May 29, 2026 — On May 15, 2026, the FDA approved IMMGOLIS (golimumab-sldi) and IMMGOLIS INTRI (golimumab-sldi), the first biosimilars to J&J's Simponi and Simponi Aria. Developed by Bio-Thera Solutions and commercialized by Accord BioPharma, the approvals carry interchangeable designation — enabling automatic pharmacy-level substitution.
This marks the latest chapter in the TNF-alpha inhibitor market's maturation, joining biosimilar alternatives to adalimumab, infliximab, and etanercept. For API suppliers, the approval signals expanded demand and new competitive dynamics.

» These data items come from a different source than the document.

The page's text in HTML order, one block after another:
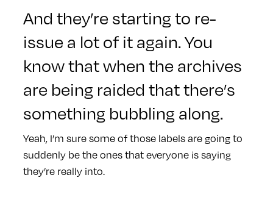
And they’re starting to re-
issue a lot of it again. You
know that when the archives
are being raided that there’s
something bubbling along.
Yeah, I’m sure some of those labels are going to
suddenly be the ones that everyone is saying
they’re really into.
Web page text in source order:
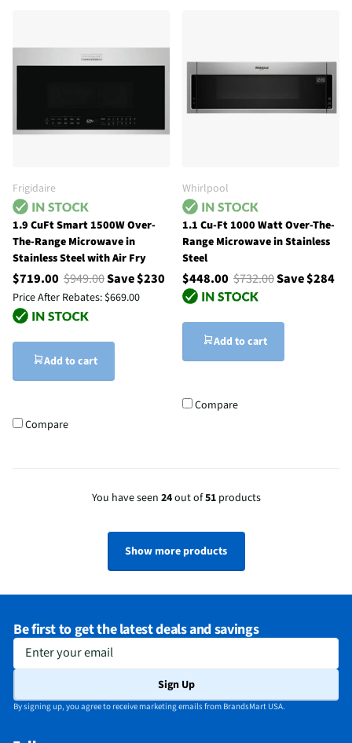
Frigidaire
1.9 CuFt Smart 1500W Over-
The-Range Microwave in
Stainless Steel with Air Fry
$719.00 $949.00Save $230
Price After Rebates: $669.00
Add to cart
Compare
Whirlpool
1.1 Cu-Ft 1000 Watt Over-The-
Range Microwave in Stainless
Steel
$448.00 $732.00Save $284
Add to cart
Compare
You have seen 24out of51products
Show more products
Be first to get the latest deals and savings
Enter your email
Sign Up
By signing up, you agree to receive marketing emails from BrandsMart USA.
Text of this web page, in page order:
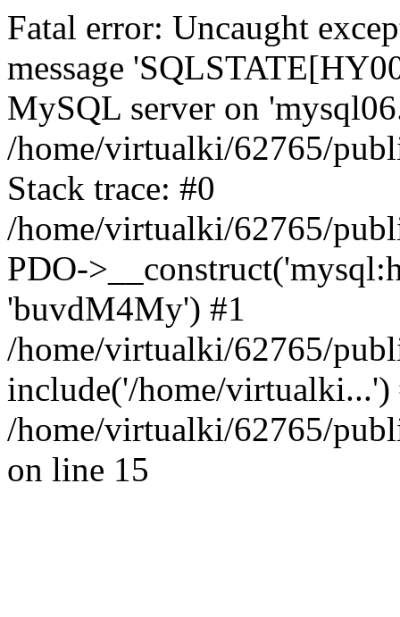
Fatal error: Uncaught
message
MySQL server on
/home/virtualki/62765/
Stack trace: #0
/home/virtualki/62765/
PDO-
'buvdM4My') #1
/home/virtualki/62765/
include('/home/
/home/virtualki/62765/
on line 15
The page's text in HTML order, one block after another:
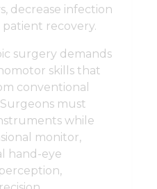
decrease infection
patient recovery.
surgery demands
skills that
conventional
must
while
monitor,
hand-eye
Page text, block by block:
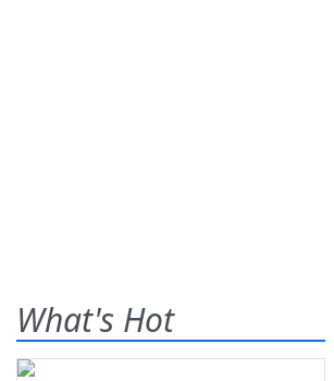
What's Hot
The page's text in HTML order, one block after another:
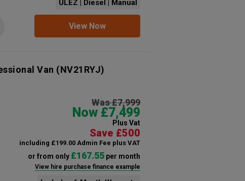
ULEZ | Diesel | Manual
View Now
Van (NV21RYJ)
Was £7,999
Now £7,499
Plus Vat
Save £500
including £199.00 Admin Fee plus VAT
or from only £167.55per month
View hire purchase finance example
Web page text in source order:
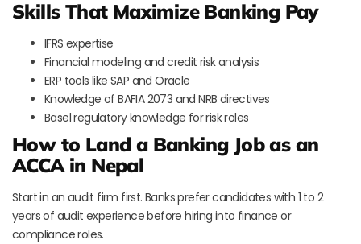
Skills That Maximize Banking Pay
IFRS expertise
Financial modeling and credit risk analysis
ERP tools like SAP and Oracle
Knowledge of BAFIA 2073 and NRB directives
Basel regulatory knowledge for risk roles
How to Land a Banking Job as an
ACCA in Nepal
Start in an audit firm first. Banks prefer candidates with 1 to 2
years of audit experience before hiring into finance or
compliance roles.
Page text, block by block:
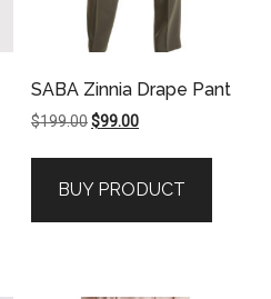
SABA Zinnia Drape Pant
$199.00Original
$199.00.
$99.00Current
$99.00.
BUY PRODUCT
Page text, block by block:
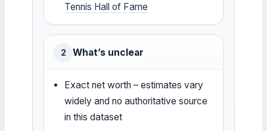
Tennis Hall of Fame
2 What’s unclear
Exact net worth – estimates vary
widely and no authoritative source
in this dataset
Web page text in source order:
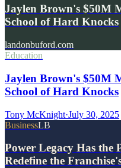
Jaylen Brown's $50M
School of Hard Knocks
landonbuford.com
Education
Jaylen Brown's $50M
School of Hard Knocks
Tony McKnight·July 30, 2025
BusinessLB
Power Legacy Has the
Redefine the
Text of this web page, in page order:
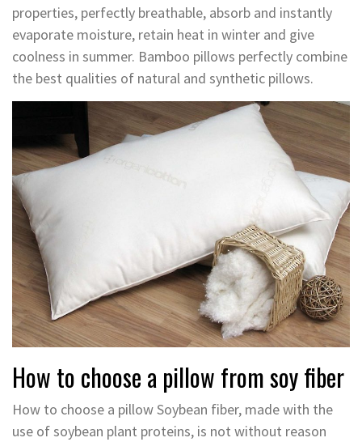
properties, perfectly breathable, absorb and instantly
evaporate moisture, retain heat in winter and give
coolness in summer. Bamboo pillows perfectly combine
the best qualities of natural and synthetic pillows.
How to choose a pillow from soy fiber
How to choose a pillow Soybean fiber, made with the
use of soybean plant proteins, is not without reason
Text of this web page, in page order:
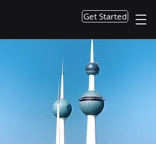
Get Started
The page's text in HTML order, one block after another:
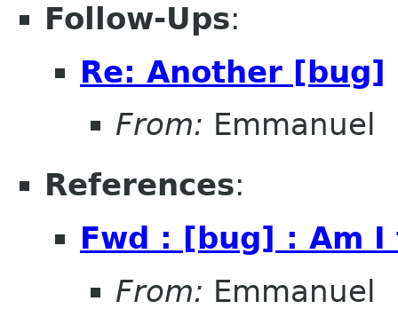
Follow-Ups:
Re: Another [bug]
From: Emmanuel
References:
Fwd : [bug] : Am
From: Emmanuel
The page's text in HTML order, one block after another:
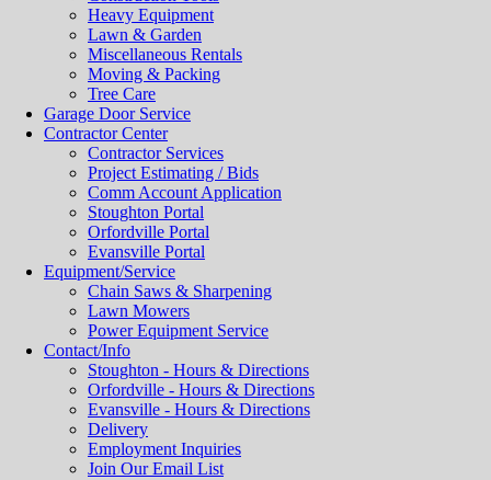
Heavy Equipment
Lawn & Garden
Miscellaneous Rentals
Moving & Packing
Tree Care
Garage Door Service
Contractor Center
Contractor Services
Project Estimating / Bids
Comm Account Application
Stoughton Portal
Orfordville Portal
Evansville Portal
Equipment/Service
Chain Saws & Sharpening
Lawn Mowers
Power Equipment Service
Contact/Info
Stoughton - Hours & Directions
Orfordville - Hours & Directions
Evansville - Hours & Directions
Delivery
Employment Inquiries
Join Our Email List
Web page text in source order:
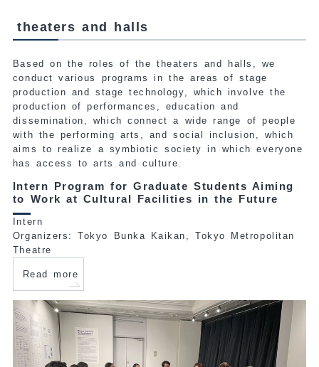
theaters and halls
Based on the roles of the theaters and halls, we
conduct various programs in the areas of stage
production and stage technology, which involve the
production of performances, education and
dissemination, which connect a wide range of people
with the performing arts, and social inclusion, which
aims to realize a symbiotic society in which everyone
has access to arts and culture.
Intern Program for Graduate Students Aiming
to Work at Cultural Facilities in the Future
Intern
Organizers: Tokyo Bunka Kaikan, Tokyo Metropolitan
Theatre
Read more
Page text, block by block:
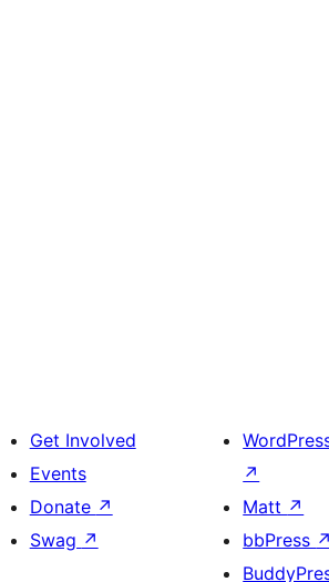
Get Involved
Events
Donate ↗
Swag ↗
↗
Matt ↗
bbPress ↗
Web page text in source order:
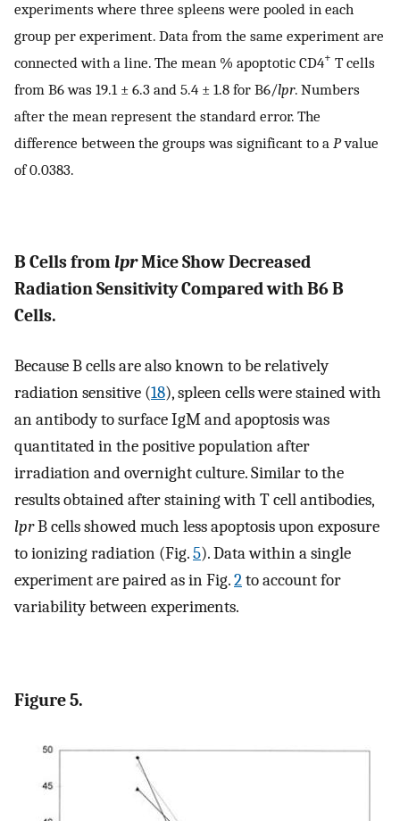
experiments where three spleens were pooled in each
group per experiment. Data from the same experiment are
connected with a line. The mean % apoptotic CD4+ T cells
from B6 was 19.1 ± 6.3 and 5.4 ± 1.8 for B6/lpr. Numbers
after the mean represent the standard error. The
difference between the groups was significant to a Pvalue
of 0.0383.
B Cells from lprMice Show Decreased
Radiation Sensitivity Compared with B6 B
Cells.
Because B cells are also known to be relatively
radiation sensitive (18), spleen cells were stained with
an antibody to surface IgM and apoptosis was
quantitated in the positive population after
irradiation and overnight culture. Similar to the
results obtained after staining with T cell antibodies,
lprB cells showed much less apoptosis upon exposure
to ionizing radiation (Fig.5). Data within a single
experiment are paired as in Fig.2to account for
variability between experiments.
Figure 5.
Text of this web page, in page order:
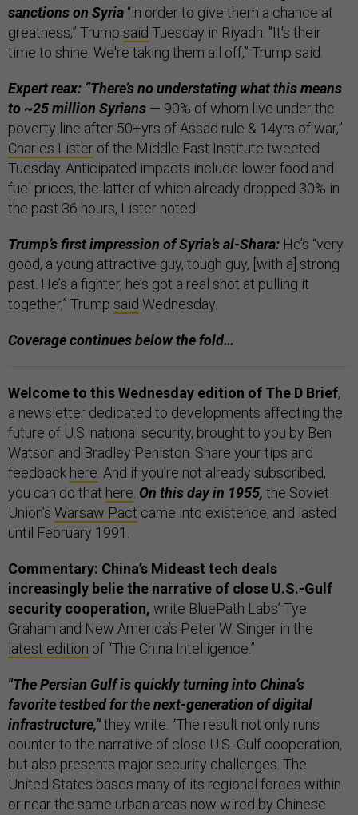
sanctions on Syria “in order to give them a chance at
greatness,” Trump said Tuesday in Riyadh. "It's their
time to shine. We're taking them all off,” Trump said.
Expert reax: “There’s no understating what this means
to ~25 million Syrians — 90% of whom live under the
poverty line after 50+yrs of Assad rule & 14yrs of war,”
Charles Lister of the Middle East Institute tweeted
Tuesday. Anticipated impacts include lower food and
fuel prices, the latter of which already dropped 30% in
the past 36 hours, Lister noted.
Trump’s first impression of Syria’s al-Shara: He’s “very
good, a young attractive guy, tough guy, [with a] strong
past. He’s a fighter, he’s got a real shot at pulling it
together,” Trump said Wednesday.
Coverage continues below the fold…
Welcome to this Wednesday edition of The D Brief,
a newsletter dedicated to developments affecting the
future of U.S. national security, brought to you by Ben
Watson and Bradley Peniston. Share your tips and
feedback here. And if you’re not already subscribed,
you can do that here. On this day in 1955, the Soviet
Union’s Warsaw Pact came into existence, and lasted
until February 1991.
Commentary: China’s Mideast tech deals
increasingly belie the narrative of close U.S.-Gulf
security cooperation, write BluePath Labs’ Tye
Graham and New America’s Peter W. Singer in the
latest edition of “The China Intelligence.”
"The Persian Gulf is quickly turning into China’s
favorite testbed for the next-generation of digital
infrastructure,”they write. “The result not only runs
counter to the narrative of close U.S.-Gulf cooperation,
but also presents major security challenges. The
United States bases many of its regional forces within
or near the same urban areas now wired by Chinese
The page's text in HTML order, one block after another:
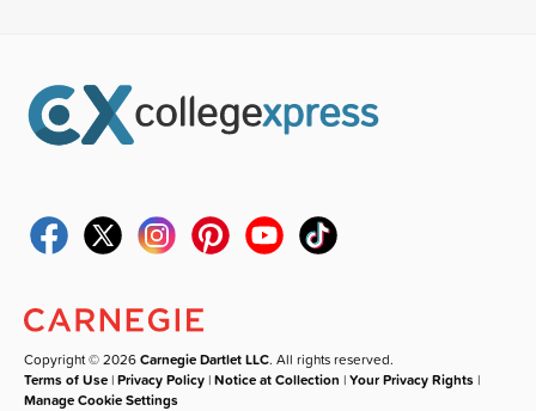
Copyright © 2026Carnegie Dartlet LLC. All rights reserved.
Terms of Use |Privacy Policy |Notice at Collection |Your Privacy Rights |
Manage Cookie Settings
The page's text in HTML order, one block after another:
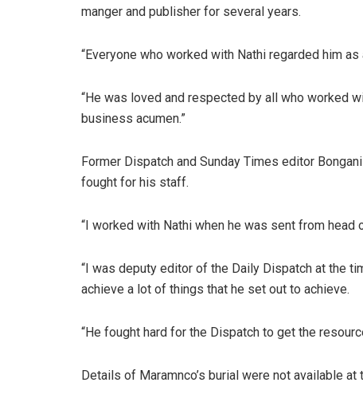
manger and publisher for several years.
“Everyone who worked with Nathi regarded him as
“He was loved and respected by all who worked
business acumen.”
Former Dispatch and Sunday Times editor
fought for his staff.
“I worked with Nathi when he was sent from
“I was deputy editor of the Daily Dispatch at the
achieve a lot of things that he set out to achieve.
“He fought hard for the Dispatch to get the
Details of Maramnco’s burial were not available
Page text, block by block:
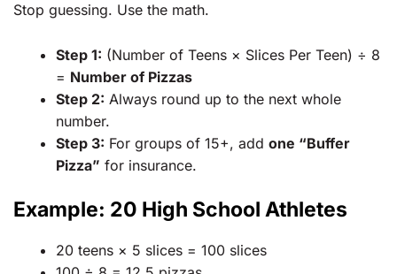
Stop guessing. Use the math.
Step 1: (Number of Teens × Slices Per Teen) ÷ 8
= Number of Pizzas
Step 2: Always round up to the next whole
number.
Step 3: For groups of 15+, add one “Buffer
Pizza” for insurance.
Example: 20 High School Athletes
20 teens × 5 slices = 100 slices
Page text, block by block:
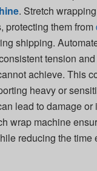
. Stretch
protecting them from
shipping.
tension
achieve. This
heavy or
lead to damage or
wrap machine
reducing the time
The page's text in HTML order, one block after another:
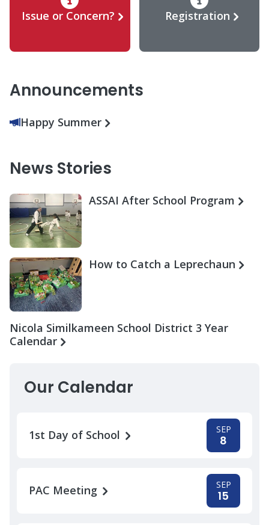
Issue or Concern? Registration
Announcements
Happy Summer
News Stories
ASSAI After School Program
How to Catch a Leprechaun
Nicola Similkameen School District 3 Year
Calendar
Our Calendar
1st Day of School SEP
8
PAC Meeting SEP
15
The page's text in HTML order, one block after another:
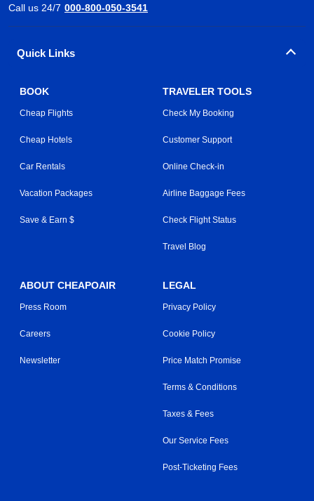
Call us 24/7 000-800-050-3541
Quick Links
BOOK
Cheap Flights
Cheap Hotels
Car Rentals
Vacation Packages
Save & Earn $
TRAVELER TOOLS
Check My Booking
Customer Support
Online Check-in
Airline Baggage Fees
Check Flight Status
Travel Blog
ABOUT CHEAPOAIR
Press Room
Careers
Newsletter
LEGAL
Privacy Policy
Cookie Policy
Price Match Promise
Terms & Conditions
Taxes & Fees
Our Service Fees
Post-Ticketing Fees
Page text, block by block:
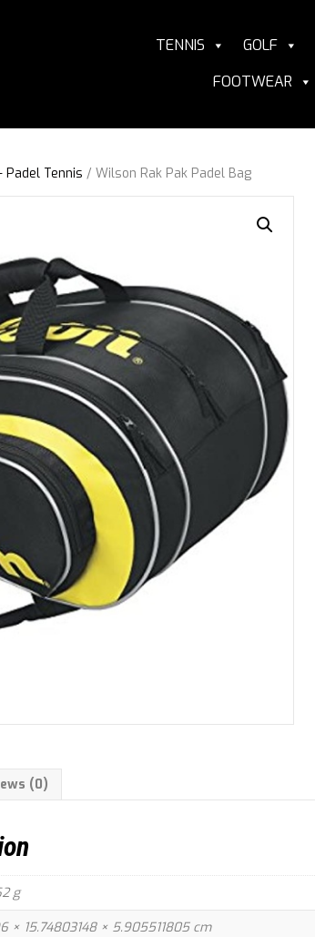
TENNIS GOLF
FOOTWEAR
Padel Tennis / Wilson Rak Pak Padel Bag
(0)
g
× 15.74803148 × 5.905511805 cm
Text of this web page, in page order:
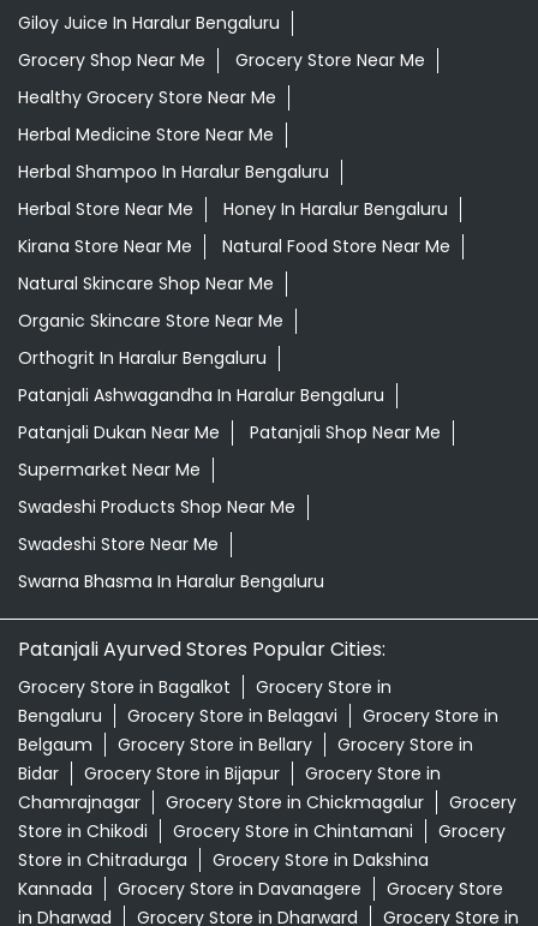
Giloy Juice In Haralur Bengaluru
Grocery Shop Near Me
Grocery Store Near Me
Healthy Grocery Store Near Me
Herbal Medicine Store Near Me
Herbal Shampoo In Haralur Bengaluru
Herbal Store Near Me
Honey In Haralur Bengaluru
Kirana Store Near Me
Natural Food Store Near Me
Natural Skincare Shop Near Me
Organic Skincare Store Near Me
Orthogrit In Haralur Bengaluru
Patanjali Ashwagandha In Haralur Bengaluru
Patanjali Dukan Near Me
Patanjali Shop Near Me
Supermarket Near Me
Swadeshi Products Shop Near Me
Swadeshi Store Near Me
Swarna Bhasma In Haralur Bengaluru
Patanjali Ayurved Stores Popular Cities:
Grocery Store in Bagalkot
Grocery Store in
Bengaluru
Grocery Store in Belagavi
Grocery Store in
Belgaum
Grocery Store in Bellary
Grocery Store in
Bidar
Grocery Store in Bijapur
Grocery Store in
Chamrajnagar
Grocery Store in Chickmagalur
Grocery
Store in Chikodi
Grocery Store in Chintamani
Grocery
Store in Chitradurga
Grocery Store in Dakshina
Kannada
Grocery Store in Davanagere
Grocery Store
in Dharwad
Grocery Store in Dharward Grocery Store in

Golimumab is a fully human monoclonal antibody (IgG1κ) targeting TNF-α, addressing rheumatoid arthritis, psoriatic arthritis, ulcerative colitis, and ankylosing spondylitis. Key manufacturing considerations include CHO cell culture optimization for high-titer expression, glycosylation consistency across batches, and dual presentation formats covering both subcutaneous prefilled syringes and intravenous vials.
The interchangeable designation drives faster adoption since pharmacists can dispense without physician intervention, creating higher volume requirements for raw materials. PBMs and insurers favor interchangeable biosimilars for formulary positioning, while the dual SC/IV presentations double fill-finish complexity.
The TNF-alpha class represents over $25 billion in annual biologic sales. Each new biosimilar requires reliable supply of cell culture media, chromatography resins, viral filtration membranes, and formulation excipients. With golimumab biosimilars now entering the market, aggregate demand for manufacturing inputs continues to grow.
As blockbuster biologics face biosimilar competition, aggregate demand for manufacturing inputs grows even as margins compress. Suppliers offering integrated solutions from cell line development through commercial fill-finish are best positioned. Early engagement during process validation remains key to capturing long-term volume.